DFN model predicts longer range of force transmission compared with the Neo-Hookean material model

Soft-materials such as fibrous matrices show nonlinear hardening response and sustain very large strains. This is akin to the response of synthetic materials such as polymer gels and rubbers. One of the most commonly used material models to describe such a response is the neo-Hookean constitutive law. However, in recent experiments by the group of Billiar and Hart, it has been observed that the range of force transmission in collagen gels is much higher than that observed in synthetic materials such as polyacrylamide gels and they attributed this to the presence of fibers (3,4). They further verified this concept by computational models using conventional neo-Hookean (NH) material models. To further understand the differences between isotropic strain hardening materials (with the NH model as an example) and fibrous materials, we carried out a comparative study of our DFN model with a similar finite element model with the NH material.

The response of the cell contracting in fibrous networks modeled using the DFN approach (Fig. 7 A) and the equivalent 2D plane stress model with NH material is shown in Fig. 7 B. To study the extent of influence, material displacements exceeding $1 μ m$ are shown in red. It is clear that the DFN model shows a very large red zone around the cell whereas the NH model shows only a very small zone. The displacement fields for DFN model extends up to four times the initial cell size $(r \sim 4 r_{0})$ whereas the displacement zone for the nonlinear hardening NH model decays rapidly with the distance and is only in the range, $r \sim r_{0}$ (Fig. 7 A and B). This clearly shows that the material nonlinearity alone is not sufficient to explain the long-range force transmission observed in fibrous matrices. We also carried out simulations to study the interactions of two cells (Fig. 7 C and D) and found that in the case of the NH model, the displacement zones of the two cells do not overlap, which implies that they do not interact. On the other hand, for the same set of material and geometric parameters, the cells in the fibrous matrix interact strongly.

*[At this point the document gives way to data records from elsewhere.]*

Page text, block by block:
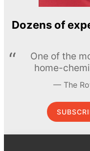
Dozens of
One of the
home-
The
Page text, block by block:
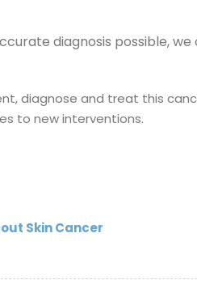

Displacement fields of the DFN model and the NH material. The cell is circular and the model size is identical in both cases. (A) The displacement is felt at a radius of r ∼ 4r₀ for the fibrous network. (B) For the equivalent 2D plane stress model with a nonlinear hardening NH material, the field in red is only significant for r ∼ r₀. (C) Displacement fields of two cells separated by 50 μm overlap with each other for the DFN model. (D) For the same separation distance and contractility, the displacement fields of NH material remain isolated and no interaction is observed. Regions with displacements exceeding 1 μm are shown in red and the initial cell size is schematically shown by a circle (r₀ = 4 μm). To see this figure in color, go online.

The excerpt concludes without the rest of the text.